Greer has a Humid continental climate (Köppen Dsb) with warm summers coupled with chilly nights and cold, snowy winters. Due to its high elevation at more the 8,000 feet (2,438 m) summer temperatures range from the mid 60s to high 70s but the area will occasionally reach temperatures around 80 °F (27 °C) or higher. During the summer months, monsoon storms develop daily in the late morning and early afternoon, bringing heavy rain, strong wind, thunder, lightning, and even hail. These thunderstorms help lower temperatures of the surrounding areas.

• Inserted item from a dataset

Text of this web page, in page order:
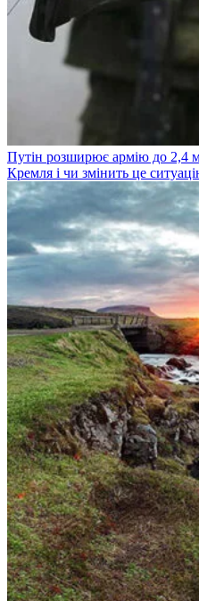
Путін розширює армію до 2,4
Кремля і чи змінить це
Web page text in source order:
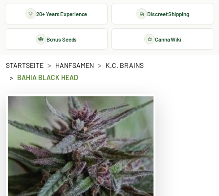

In July, the average high temperature is 76.0 °F (24.4 °C) with an average low temperature of 46.8 °F (8.2 °C) and in January, the average high temperature is 42.6 °F (5.9 °C) with an average low temperature of 13.5 °F (−10.0 °C).

Winters are harsh with nighttime lows in the single digits and daytime temps in the 40s. Snowstorms and flurries are common during the winter months. Greer gets 97.5 inches (248 cm) of snowfall annually and accumulating snow can reach up to 6 feet. Ice forms on the surrounding lakes in late November and doesn't thaw till early March. The White Mountains are one of the coldest and wettest places in the state. The official all-time record low in Arizona history was recorded at −40 °F/°C near Hawley lake on January 7, 1971. The White Mountains also hold the record for the most precipitation in a calendar year at 58.92 inches (1496.6 mm)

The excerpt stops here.